Fall 1998:  The Profession's Image; Listening

In my last message, I argued that a generosity of spirit lies at the core of the image we wish for the public to associate with those who have chosen a life in the law.  A lawyer’s professional training reinforces such generosity of spirit in many ways.  Law School provides innumerable formal opportunities outside the classroom for active community involvement.  More informally, dorm life and the world of first-year study groups allow students to learn the value of individual-to-individual mutual support.


I also believe that the classroom itself, through its core intellectual training, nurtures lawyers’ ability to reach outward.  One of the qualities that leads people such as Darrow to be recognized for their generosity of spirit is also a quality that undergirds effective professional representation.  That quality is the ability to listen.
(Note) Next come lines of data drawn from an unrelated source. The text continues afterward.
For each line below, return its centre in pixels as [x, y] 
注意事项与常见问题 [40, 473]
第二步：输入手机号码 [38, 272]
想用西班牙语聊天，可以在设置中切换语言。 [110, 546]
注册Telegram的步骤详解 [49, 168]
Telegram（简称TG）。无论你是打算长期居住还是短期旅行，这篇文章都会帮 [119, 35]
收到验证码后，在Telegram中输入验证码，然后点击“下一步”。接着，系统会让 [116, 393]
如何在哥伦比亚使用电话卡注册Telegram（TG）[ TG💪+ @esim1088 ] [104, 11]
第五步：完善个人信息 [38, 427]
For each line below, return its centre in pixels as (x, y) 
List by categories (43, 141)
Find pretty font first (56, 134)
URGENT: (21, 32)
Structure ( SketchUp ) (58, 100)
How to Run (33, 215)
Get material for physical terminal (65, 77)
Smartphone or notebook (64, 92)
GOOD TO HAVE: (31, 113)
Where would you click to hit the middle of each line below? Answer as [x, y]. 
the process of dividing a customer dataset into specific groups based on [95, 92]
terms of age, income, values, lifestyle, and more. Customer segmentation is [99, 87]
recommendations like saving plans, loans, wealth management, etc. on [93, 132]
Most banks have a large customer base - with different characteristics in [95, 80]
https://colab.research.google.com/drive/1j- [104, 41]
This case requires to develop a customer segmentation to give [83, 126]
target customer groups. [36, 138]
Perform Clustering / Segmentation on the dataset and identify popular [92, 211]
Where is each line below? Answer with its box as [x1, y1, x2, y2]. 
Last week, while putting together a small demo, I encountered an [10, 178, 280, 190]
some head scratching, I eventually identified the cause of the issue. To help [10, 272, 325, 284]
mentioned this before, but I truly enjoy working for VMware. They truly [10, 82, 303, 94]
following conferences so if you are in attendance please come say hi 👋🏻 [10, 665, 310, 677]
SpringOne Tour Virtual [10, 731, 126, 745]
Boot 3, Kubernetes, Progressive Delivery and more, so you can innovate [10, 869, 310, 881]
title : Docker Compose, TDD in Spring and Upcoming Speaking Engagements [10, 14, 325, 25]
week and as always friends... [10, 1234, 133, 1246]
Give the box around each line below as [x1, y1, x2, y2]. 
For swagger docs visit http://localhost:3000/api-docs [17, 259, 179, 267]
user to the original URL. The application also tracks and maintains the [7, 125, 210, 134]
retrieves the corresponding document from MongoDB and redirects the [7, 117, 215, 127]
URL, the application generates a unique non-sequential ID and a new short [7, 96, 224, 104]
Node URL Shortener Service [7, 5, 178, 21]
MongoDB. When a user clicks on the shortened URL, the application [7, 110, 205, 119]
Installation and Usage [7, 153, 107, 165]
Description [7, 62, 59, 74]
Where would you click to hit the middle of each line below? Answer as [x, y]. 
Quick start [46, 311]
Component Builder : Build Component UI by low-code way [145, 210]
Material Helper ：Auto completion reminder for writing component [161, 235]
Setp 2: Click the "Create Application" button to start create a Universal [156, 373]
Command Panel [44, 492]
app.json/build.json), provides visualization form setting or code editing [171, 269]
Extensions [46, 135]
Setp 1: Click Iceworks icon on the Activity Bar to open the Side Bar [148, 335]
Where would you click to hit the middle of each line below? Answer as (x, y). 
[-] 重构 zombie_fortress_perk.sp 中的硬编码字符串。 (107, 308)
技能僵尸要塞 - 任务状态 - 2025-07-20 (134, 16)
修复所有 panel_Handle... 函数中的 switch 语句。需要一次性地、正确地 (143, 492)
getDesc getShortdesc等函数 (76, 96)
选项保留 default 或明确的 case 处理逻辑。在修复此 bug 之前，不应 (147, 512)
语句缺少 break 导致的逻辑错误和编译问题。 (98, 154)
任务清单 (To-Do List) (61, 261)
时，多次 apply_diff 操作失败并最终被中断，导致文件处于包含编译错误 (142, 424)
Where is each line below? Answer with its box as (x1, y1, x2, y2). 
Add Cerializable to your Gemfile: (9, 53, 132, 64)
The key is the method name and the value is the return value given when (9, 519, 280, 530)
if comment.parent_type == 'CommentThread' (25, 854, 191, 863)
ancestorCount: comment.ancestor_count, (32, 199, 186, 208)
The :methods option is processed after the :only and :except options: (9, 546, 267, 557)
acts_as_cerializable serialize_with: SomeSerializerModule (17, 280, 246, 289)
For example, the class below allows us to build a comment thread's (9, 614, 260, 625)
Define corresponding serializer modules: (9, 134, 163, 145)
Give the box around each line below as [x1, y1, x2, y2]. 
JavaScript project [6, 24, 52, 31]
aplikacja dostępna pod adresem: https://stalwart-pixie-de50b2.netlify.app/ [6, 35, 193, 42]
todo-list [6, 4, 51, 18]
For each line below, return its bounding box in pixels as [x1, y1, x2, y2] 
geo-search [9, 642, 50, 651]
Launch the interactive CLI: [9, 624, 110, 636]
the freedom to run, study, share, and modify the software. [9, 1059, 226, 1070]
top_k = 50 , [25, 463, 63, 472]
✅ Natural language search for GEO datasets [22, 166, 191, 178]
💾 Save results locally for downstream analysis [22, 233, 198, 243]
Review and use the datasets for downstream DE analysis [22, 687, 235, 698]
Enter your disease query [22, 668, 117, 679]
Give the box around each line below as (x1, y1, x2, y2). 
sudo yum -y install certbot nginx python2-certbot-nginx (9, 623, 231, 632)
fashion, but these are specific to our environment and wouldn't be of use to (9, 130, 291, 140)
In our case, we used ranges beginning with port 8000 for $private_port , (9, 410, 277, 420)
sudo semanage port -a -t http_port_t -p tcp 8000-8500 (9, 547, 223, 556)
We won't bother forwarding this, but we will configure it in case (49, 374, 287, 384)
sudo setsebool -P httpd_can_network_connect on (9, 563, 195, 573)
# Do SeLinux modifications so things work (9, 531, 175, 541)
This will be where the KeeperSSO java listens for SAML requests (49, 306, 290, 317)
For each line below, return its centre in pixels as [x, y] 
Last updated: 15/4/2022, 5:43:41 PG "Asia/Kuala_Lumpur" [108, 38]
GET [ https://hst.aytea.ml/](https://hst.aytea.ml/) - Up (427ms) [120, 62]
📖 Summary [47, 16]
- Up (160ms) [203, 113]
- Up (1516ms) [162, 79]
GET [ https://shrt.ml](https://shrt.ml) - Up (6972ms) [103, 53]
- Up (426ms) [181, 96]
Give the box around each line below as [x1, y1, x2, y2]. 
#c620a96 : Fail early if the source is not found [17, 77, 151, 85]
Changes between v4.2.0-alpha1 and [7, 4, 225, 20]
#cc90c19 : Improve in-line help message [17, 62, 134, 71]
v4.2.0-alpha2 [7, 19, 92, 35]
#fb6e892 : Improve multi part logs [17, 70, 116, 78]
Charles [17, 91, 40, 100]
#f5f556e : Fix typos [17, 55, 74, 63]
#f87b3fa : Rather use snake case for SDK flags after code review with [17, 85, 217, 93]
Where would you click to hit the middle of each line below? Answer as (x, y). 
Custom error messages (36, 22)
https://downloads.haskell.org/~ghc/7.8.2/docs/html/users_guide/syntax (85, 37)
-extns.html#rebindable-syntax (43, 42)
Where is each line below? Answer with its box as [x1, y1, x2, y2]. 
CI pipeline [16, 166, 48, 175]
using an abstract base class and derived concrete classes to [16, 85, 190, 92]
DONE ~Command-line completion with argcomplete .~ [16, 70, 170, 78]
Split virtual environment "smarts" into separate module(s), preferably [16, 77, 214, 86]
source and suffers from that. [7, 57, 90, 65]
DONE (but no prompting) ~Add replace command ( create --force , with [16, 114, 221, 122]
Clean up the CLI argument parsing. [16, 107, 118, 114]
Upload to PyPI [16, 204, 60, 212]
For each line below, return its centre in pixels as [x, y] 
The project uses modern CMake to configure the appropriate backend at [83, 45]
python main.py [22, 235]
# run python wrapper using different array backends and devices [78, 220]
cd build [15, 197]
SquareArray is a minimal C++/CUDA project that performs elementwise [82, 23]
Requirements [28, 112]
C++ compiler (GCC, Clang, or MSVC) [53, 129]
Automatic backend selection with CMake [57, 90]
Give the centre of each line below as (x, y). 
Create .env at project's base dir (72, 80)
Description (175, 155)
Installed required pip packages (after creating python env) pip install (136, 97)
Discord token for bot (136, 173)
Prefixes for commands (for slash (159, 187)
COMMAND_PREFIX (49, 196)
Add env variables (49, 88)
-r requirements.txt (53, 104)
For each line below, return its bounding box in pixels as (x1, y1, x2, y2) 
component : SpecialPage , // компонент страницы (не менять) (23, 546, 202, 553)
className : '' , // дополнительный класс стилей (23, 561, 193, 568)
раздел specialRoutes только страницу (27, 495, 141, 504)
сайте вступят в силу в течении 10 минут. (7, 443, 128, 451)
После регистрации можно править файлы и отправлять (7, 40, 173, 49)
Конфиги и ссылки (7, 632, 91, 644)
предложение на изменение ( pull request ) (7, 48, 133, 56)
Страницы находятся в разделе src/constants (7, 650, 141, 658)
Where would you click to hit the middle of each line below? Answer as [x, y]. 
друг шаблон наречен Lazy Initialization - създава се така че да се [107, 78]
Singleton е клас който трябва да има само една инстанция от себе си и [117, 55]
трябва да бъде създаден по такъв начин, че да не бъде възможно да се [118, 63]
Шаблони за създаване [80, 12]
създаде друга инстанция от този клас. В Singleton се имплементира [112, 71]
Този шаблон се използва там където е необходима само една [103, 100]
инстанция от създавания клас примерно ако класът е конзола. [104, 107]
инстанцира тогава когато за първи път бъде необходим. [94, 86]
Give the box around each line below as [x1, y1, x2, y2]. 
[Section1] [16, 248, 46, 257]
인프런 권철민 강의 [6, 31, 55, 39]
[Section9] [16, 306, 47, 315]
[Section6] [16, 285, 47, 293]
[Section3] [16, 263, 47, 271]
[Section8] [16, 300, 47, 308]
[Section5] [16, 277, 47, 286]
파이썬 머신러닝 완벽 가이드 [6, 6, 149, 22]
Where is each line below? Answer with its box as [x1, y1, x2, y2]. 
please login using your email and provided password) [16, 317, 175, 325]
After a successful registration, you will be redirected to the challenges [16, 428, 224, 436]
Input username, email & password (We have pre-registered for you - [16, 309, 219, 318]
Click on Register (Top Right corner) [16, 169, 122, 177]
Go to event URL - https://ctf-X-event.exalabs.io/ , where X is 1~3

The ability to be well-spoken is fundamental to good lawyering.   Lawyers speak to clients when they advise.  They speak on behalf of clients as advocates.  Indeed, one rationale for the attorney-client privilege builds on the need to provide ordinary citizens access to an expert voice within a complex and specialized legal system.


But to speak well, one must first listen well.


When my mind’s eye envisions the characteristic mode of an ideal attorney, I see the mouth closed.  The eyes are opened wide.  The brow shows intense concentration.  I see a person who is both intensely engaged and studiously detached, someone struggling to practice a skill that is not innate to most people.


Without training, our ears betray us.  They attune themselves to comfortable frequencies.  They send our brains information that reinforces our sense of how the world works.  They filter out sounds that are dissonant and potentially destabilizing.


To be a good lawyer, one’s ears must be tuned differently.  They must be especially sensitive to information that challenges our hypotheses about the world.  They must feed us a steady diet of difficult data, so that our brains have no choice but to contend with the world as it truly is, in all its unsettling complexity.


Frank M. Coffin, former Chief Judge of the First Circuit, has written that the very best lawyers know how to “go for their own jugulars.”  They engage sympathetically with counterargument.  They listen with openness, respect, and even appreciation to those who challenge them.


Law school is where we learn to listen.  We learn that we cannot answer a professor’s question effectively if we do not force ourselves to hear every factual wrinkle, and to think about what it might mean.  We learn that we cannot respond persuasively to a classmate's argument if we do not force ourselves to understand her or his premises, to empathize with them, and to respond to them directly.  We learn how to deploy all of our intellectual resources in the effort to understand another’s words. 


We thus help our students to heighten their ability to analyze by first deepening their ability to empathize.  Empathy is what allows us to listen effectively, to step outside ourselves and think critically.  And the foundation of empathy can undergird more than just analytic power.  It can also sustain a way of life that is open, engaged, and generous.  Ultimately, that is every bit as important to our professional image as the ability to think a problem through from beginning to end.